[Data provided — start]

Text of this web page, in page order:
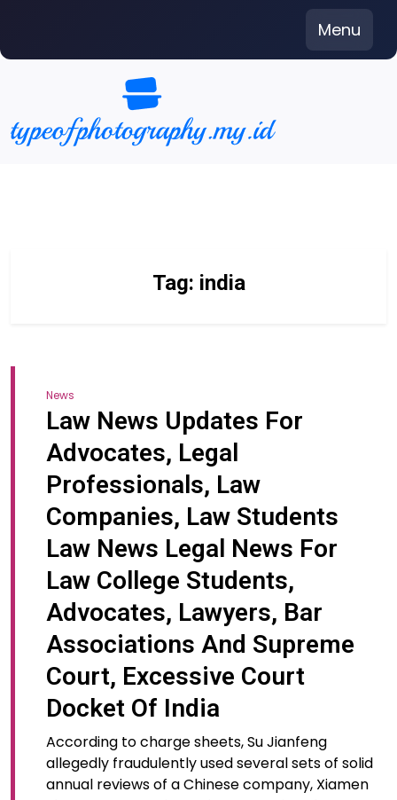
content
Menu
Tag: india
News
Law News Updates For
Advocates, Legal
Professionals, Law
Companies, Law Students
Law News Legal News For
Law College Students,
Advocates, Lawyers, Bar
Associations And Supreme
Court, Excessive Court
Docket Of India
According to charge sheets, Su Jianfeng
allegedly fraudulently used several sets of solid
annual reviews of a Chinese company, Xiamen
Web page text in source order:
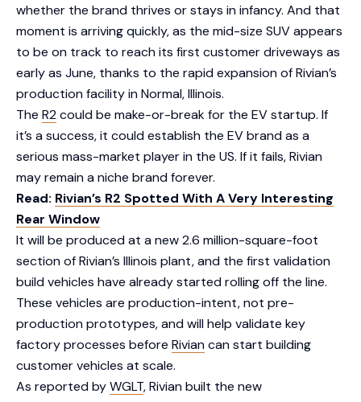
whether the brand thrives or stays in infancy. And that
moment is arriving quickly, as the mid-size SUV appears
to be on track to reach its first customer driveways as
early as June, thanks to the rapid expansion of Rivian’s
production facility in Normal, Illinois.
The R2could be make-or-break for the EV startup. If
it’s a success, it could establish the EV brand as a
serious mass-market player in the US. If it fails, Rivian
may remain a niche brand forever.
Read: Rivian’s R2 Spotted With A Very Interesting
Rear Window
It will be produced at a new 2.6 million-square-foot
section of Rivian’s Illinois plant, and the first validation
build vehicles have already started rolling off the line.
These vehicles are production-intent, not pre-
production prototypes, and will help validate key
factory processes before Riviancan start building
customer vehicles at scale.
As reported byWGLT, Rivian built the new
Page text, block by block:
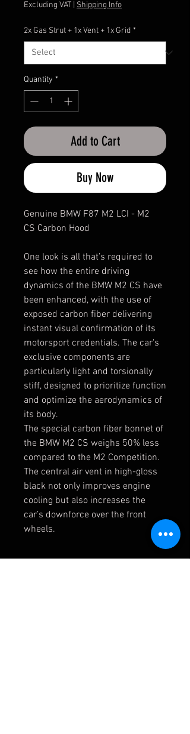
Price
Excluding VAT Shipping Info
2x Gas Strut + 1x Vent + 1x Grid *
Quantity *
Add to Cart
Buy Now
Genuine BMW F87 M2 LCI - M2
CS Carbon Hood
One look is all that’s required to
see how the entire driving
dynamics of the BMW M2 CS have
been enhanced, with the use of
exposed carbon fiber delivering
instant visual confirmation of its
motorsport credentials. The car's
exclusive components are
particularly light and torsionally
stiff, designed to prioritize function
and optimize the aerodynamics of
its body.
The special carbon fiber bonnet of
the BMW M2 CS weighs 50% less
compared to the M2 Competition.
The central air vent in high-gloss
black not only improves engine
cooling but also increases the
car’s downforce over the front
wheels.
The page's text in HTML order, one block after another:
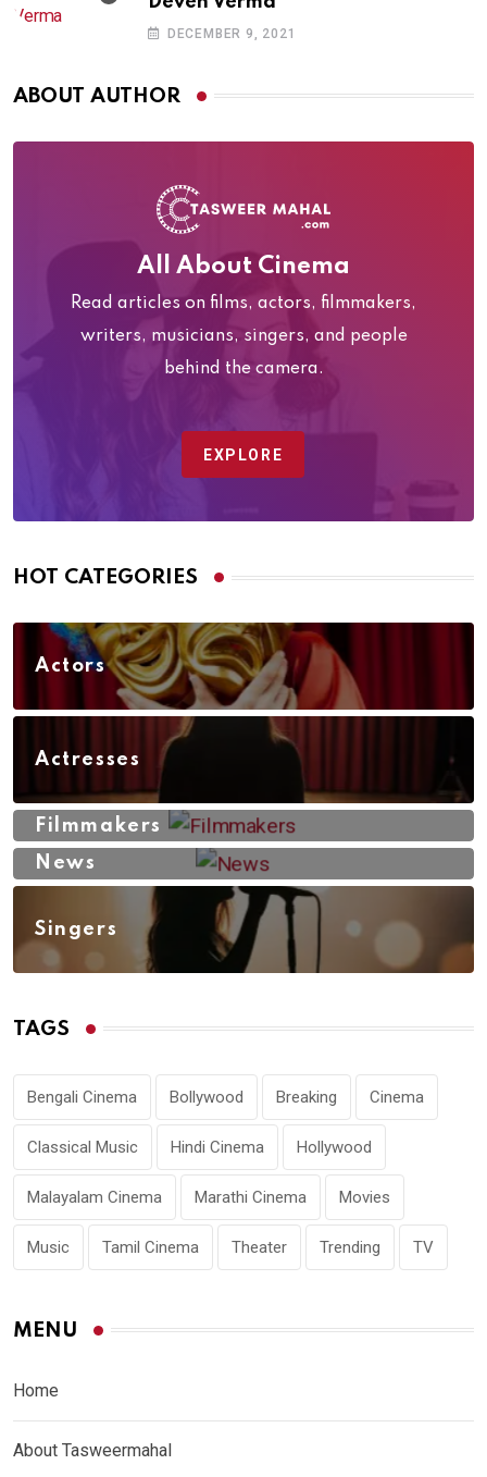
DECEMBER 9, 2021
ABOUT AUTHOR
All About Cinema
Read articles on films, actors, filmmakers,
writers, musicians, singers, and people
behind the camera.
EXPLORE
HOT CATEGORIES
Actors
Actresses
Filmmakers
News
Singers
TAGS
Bengali Cinema Bollywood Breaking Cinema
Classical Music Hindi Cinema Hollywood
Malayalam Cinema Marathi Cinema Movies
Music Tamil Cinema Theater Trending TV
MENU
Home
About Tasweermahal

[Data provided — finish]

Write out again exactly the lines from the start of the data above through the line containing "Read: Rivian’s R2", inclusive, excluding any pictures.

Text of this web page, in page order:
content
Menu
Tag: india
News
Law News Updates For
Advocates, Legal
Professionals, Law
Companies, Law Students
Law News Legal News For
Law College Students,
Advocates, Lawyers, Bar
Associations And Supreme
Court, Excessive Court
Docket Of India
According to charge sheets, Su Jianfeng
allegedly fraudulently used several sets of solid
annual reviews of a Chinese company, Xiamen
Web page text in source order:
whether the brand thrives or stays in infancy. And that
moment is arriving quickly, as the mid-size SUV appears
to be on track to reach its first customer driveways as
early as June, thanks to the rapid expansion of Rivian’s
production facility in Normal, Illinois.
The R2could be make-or-break for the EV startup. If
it’s a success, it could establish the EV brand as a
serious mass-market player in the US. If it fails, Rivian
may remain a niche brand forever.
Read: Rivian’s R2 Spotted With A Very Interesting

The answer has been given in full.